Nothing beyond the line containing "editors to review" is to be printed; print exactly each line from the start of the records below through that line, leaving out pictures.

### Data for review

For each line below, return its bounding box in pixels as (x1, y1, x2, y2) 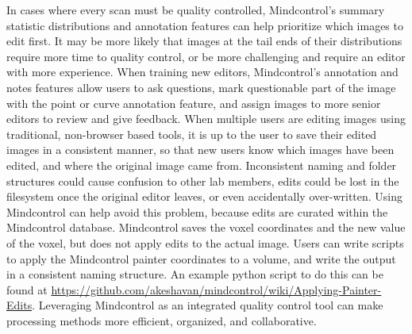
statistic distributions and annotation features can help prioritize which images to (6, 17, 403, 33)
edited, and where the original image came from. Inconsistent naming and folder (6, 156, 397, 173)
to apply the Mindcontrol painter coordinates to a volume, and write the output (6, 250, 396, 267)
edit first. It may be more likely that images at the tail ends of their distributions (6, 33, 402, 49)
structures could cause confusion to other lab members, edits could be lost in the (6, 172, 399, 189)
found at (6, 281, 48, 298)
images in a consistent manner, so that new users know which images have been (6, 141, 395, 158)
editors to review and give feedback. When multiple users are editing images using (6, 110, 406, 127)
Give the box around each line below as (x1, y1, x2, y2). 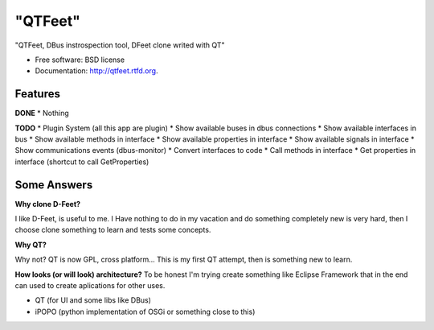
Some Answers (14, 178, 93, 192)
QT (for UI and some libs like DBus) (35, 295, 152, 305)
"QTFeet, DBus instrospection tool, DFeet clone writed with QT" (14, 40, 225, 50)
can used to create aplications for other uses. (14, 281, 166, 291)
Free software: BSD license (35, 55, 125, 64)
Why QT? (14, 240, 47, 250)
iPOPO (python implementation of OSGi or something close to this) (35, 307, 256, 316)
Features (14, 87, 60, 101)
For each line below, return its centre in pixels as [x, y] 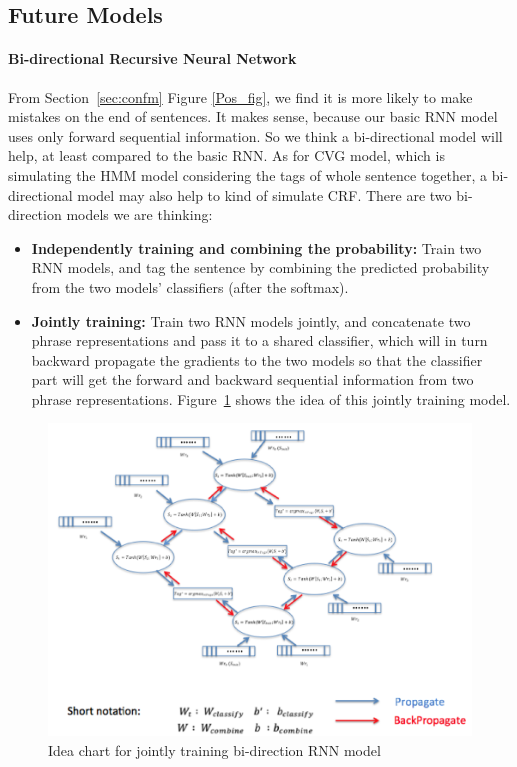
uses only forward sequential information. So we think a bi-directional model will [255, 135]
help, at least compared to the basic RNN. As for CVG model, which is [226, 155]
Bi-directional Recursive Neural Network [152, 58]
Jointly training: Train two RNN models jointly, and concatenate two [251, 320]
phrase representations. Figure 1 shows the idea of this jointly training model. [271, 398]
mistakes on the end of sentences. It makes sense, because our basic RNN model [253, 116]
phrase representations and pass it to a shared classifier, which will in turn [259, 340]
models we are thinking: [139, 214]

######

▸ Task output
For each line below, return its bounding box in pixels as (x1, y1, x2, y2) 
statistic distributions and annotation features can help prioritize which images to (6, 17, 403, 33)
edited, and where the original image came from. Inconsistent naming and folder (6, 156, 397, 173)
to apply the Mindcontrol painter coordinates to a volume, and write the output (6, 250, 396, 267)
edit first. It may be more likely that images at the tail ends of their distributions (6, 33, 402, 49)
structures could cause confusion to other lab members, edits could be lost in the (6, 172, 399, 189)
found at (6, 281, 48, 298)
images in a consistent manner, so that new users know which images have been (6, 141, 395, 158)
editors to review and give feedback. When multiple users are editing images using (6, 110, 406, 127)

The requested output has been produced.